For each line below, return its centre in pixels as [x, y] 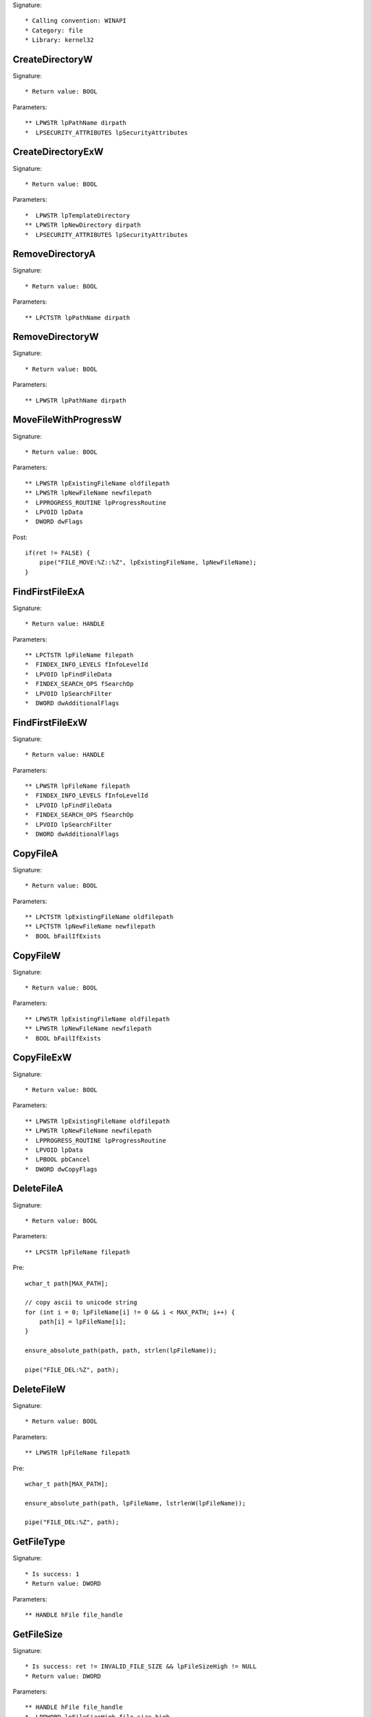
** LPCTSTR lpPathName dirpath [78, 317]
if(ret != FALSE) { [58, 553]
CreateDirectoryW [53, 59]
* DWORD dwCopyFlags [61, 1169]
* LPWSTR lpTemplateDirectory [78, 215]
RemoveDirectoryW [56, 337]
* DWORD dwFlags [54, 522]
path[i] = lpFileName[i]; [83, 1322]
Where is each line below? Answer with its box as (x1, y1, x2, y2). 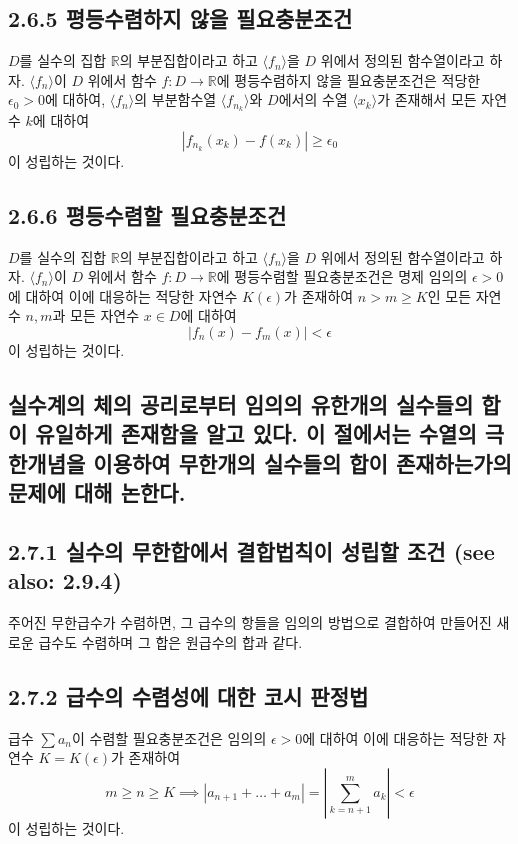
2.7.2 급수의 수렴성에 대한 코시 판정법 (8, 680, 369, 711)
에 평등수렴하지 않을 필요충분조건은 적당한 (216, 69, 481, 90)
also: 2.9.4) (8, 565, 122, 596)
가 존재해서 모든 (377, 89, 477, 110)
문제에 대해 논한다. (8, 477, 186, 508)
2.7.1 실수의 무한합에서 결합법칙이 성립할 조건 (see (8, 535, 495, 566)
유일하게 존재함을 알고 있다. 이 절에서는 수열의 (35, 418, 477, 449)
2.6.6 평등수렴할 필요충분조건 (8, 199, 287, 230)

TASK DETAILS: Each line from the one containing "가 존재해서 모든 (377, 89, 477, 110)" to the end of the listing above must be printed exactly, and no other line may appear.

ANSWER TO THE EXERCISE:
가 존재해서 모든 (377, 89, 477, 110)
문제에 대해 논한다. (8, 477, 186, 508)
2.7.1 실수의 무한합에서 결합법칙이 성립할 조건 (see (8, 535, 495, 566)
유일하게 존재함을 알고 있다. 이 절에서는 수열의 (35, 418, 477, 449)
2.6.6 평등수렴할 필요충분조건 (8, 199, 287, 230)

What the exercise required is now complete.